当然,比起这些,母后做过最出格的事儿,还是偷偷跑出宫,还带我一起。
那年我十岁,父皇带着我和母后出宫避暑,母后却趁着父皇犯病的时候带上我一起跑了,母后一向特立独行,我以为她只是出去玩一下罢了,谁知她好像是认真的,她很认真地在跑路,不惜把她自己化成了丑八怪。
我很震惊,一国皇后想远走宫廷,多么离谱。
我问母后宫里有享不尽的荣华富贵,你为什么要跑。
母后一反平日里嬉皮笑脸的模样,认真地摸了摸我的脑袋:
「徐了了,你看我这损色,能担得起皇后吗?」
我深以为然地点了点头。
诶?不对,可是这和我有什么关系?
我还没来得及问母后,我就和她失散了,因为母后光顾着和卖油饼的摊主讨价还价,根本没注意到我被一个麻袋套走了。
想我一国公主,竟沦落到如此地步,我差点就哭了出来,可是我是一国公主,岂能轻易掉下泪珠子?
抓我的人说我娘看起来很穷,油饼都吃不起,只要我给他家少爷当童养媳冲个喜,他就能让我和我娘天天吃到大鱼大肉。
我堂堂公主何时受到过这种委屈?
尤其是当我看见一个和我一般大的小胖子出现的时候,我终于绷不住情绪,哇哇大哭起来,那小胖子好像在说什么,但我根本听不清,因为我直接哭晕了过去。
等我再醒来的时候,我已经回到了熟悉的宫里,母后眼睛红通通地看着我,我别过了脑袋,哼!都怪你!
我本以为父皇会很生气,没想到父皇瞒住了所有人,皇后和十公主失踪这事儿,也没有责罚母后。
父皇没有责怪,我却要给母后一个教训,都怪她我差点要以一国公主之尊给别人当童养媳了!
我半个月没理母后,直到她开始发誓以后绝不会丢了我,我才勉强和她和好。
后来母后再也没有跑过,也没有提那件事,我也逐渐长大了,我虽然没有母后生得艳绝天下,但也算是肤白貌美了,而母后,依旧是那副不稳重的样子,我都习惯了。
母后是什么时候开始改变的呢?
我十四岁的时候,父皇重病,快要去了,他摒退了所有宫人,独留我和母后在床前。
父皇握着我的手,他已经苍老病弱到我快不认识的地步了:
「了了啊,父皇要走了,你……可要好好的……」
我哭倒在父皇的床前,泪水模糊之际,看见父皇颤巍巍地将手伸向母后。
我这才发现,母后的脸上几乎没有什么表情,可最终,她还是握住了父皇的手。
「桢儿……你可曾原谅朕……
「桢儿……」
母后叹了口气,她只是握住了父皇的手,而父皇的脸上全是泪水。
「陛下,睡吧。」
父皇就这么走了,宫里瞬间变了天,父皇身边的大太监宣了遗诏,三皇兄继了位。
而我的五皇兄在南巡九江的时候贪墨过多,被问责,自戕于九江。而陆家,也就是五皇兄的母家被牵涉其中,全家被充入了掖庭,我的婚约也就不作数了。
我的母后被封为了母后皇太后,而三皇兄的生母,从一个小小的顾才人一跃成为了圣母皇太后,这宫里一下子就有了两个太后,一个南宫,一个西宫。
我倒无什反应,毕竟,从古至今,皇权更迭的时候好像都不会太平,我只要我还是公主,就好了。
我本以为,父皇走了,母后不怎么伤心的,因为父皇快驾崩的时候,母后没有太多明显的情绪。

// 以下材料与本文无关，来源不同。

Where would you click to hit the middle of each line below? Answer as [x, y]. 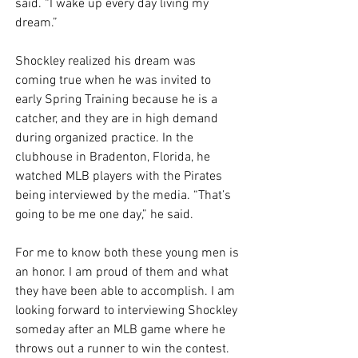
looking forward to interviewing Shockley [128, 310]
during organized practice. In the [106, 138]
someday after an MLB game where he [122, 330]
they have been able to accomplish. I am [127, 291]
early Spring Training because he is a [118, 99]
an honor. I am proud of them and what [123, 272]
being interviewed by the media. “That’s [125, 195]
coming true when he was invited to [115, 80]
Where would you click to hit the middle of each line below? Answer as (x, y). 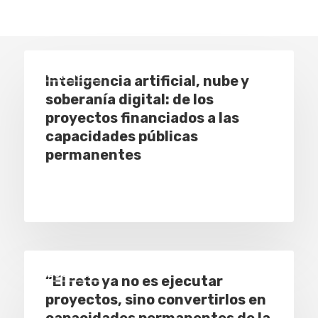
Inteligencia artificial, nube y (147, 81)
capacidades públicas (121, 136)
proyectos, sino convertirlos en (155, 300)
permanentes (93, 155)
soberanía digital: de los (129, 99)
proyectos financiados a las (142, 118)
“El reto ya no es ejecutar (134, 281)
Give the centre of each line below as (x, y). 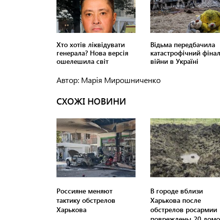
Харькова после (175, 200)
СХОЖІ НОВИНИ (91, 101)
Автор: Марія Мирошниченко (109, 80)
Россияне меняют (84, 191)
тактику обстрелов (86, 200)
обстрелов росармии (183, 210)
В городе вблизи (176, 191)
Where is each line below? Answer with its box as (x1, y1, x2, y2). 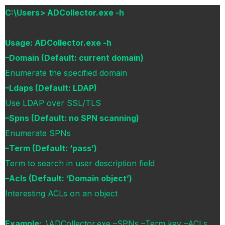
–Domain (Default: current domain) (5, 52, 144, 63)
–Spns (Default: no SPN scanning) (5, 113, 139, 123)
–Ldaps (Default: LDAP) (5, 82, 97, 93)
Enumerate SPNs (5, 128, 71, 138)
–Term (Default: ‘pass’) (5, 143, 97, 153)
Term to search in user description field (5, 158, 155, 168)
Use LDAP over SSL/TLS (5, 97, 101, 108)
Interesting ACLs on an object (5, 188, 118, 198)
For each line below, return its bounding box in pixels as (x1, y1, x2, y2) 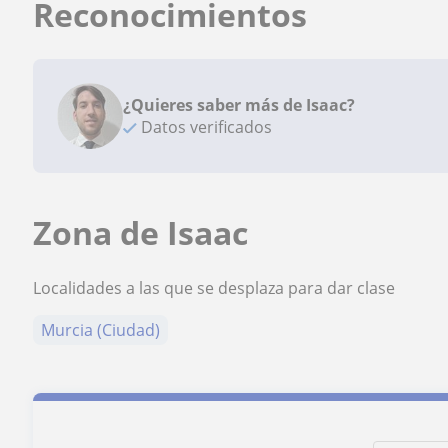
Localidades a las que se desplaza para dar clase (33, 277, 396, 299)
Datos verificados (137, 116, 273, 138)
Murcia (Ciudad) (41, 319, 161, 341)
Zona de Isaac (33, 211, 249, 254)
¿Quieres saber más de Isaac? (123, 94, 356, 116)

可是母后好像比我想象得伤心,她不玩秋千了,也不画话本了,也很少自己下厨了。
不过她自己不觉得自己伤心,反而怪我长大了心思多了,居然开始研究她伤不伤心了。
作为太后,母后的衣饰越发华丽了,这些衣饰衬得母后越来越美,尽管我与母后朝夕相处,可是有时候,我也会不由得看呆了去。
但也不知是不是我的错觉,自从父皇驾崩之后,宫里的人对母后的态度变得有些奇怪。
有一天,我准备去御花园折几枝新荷叶送给母后消遣下厨,却在一个廊下听到了两个小宫女窃窃私语。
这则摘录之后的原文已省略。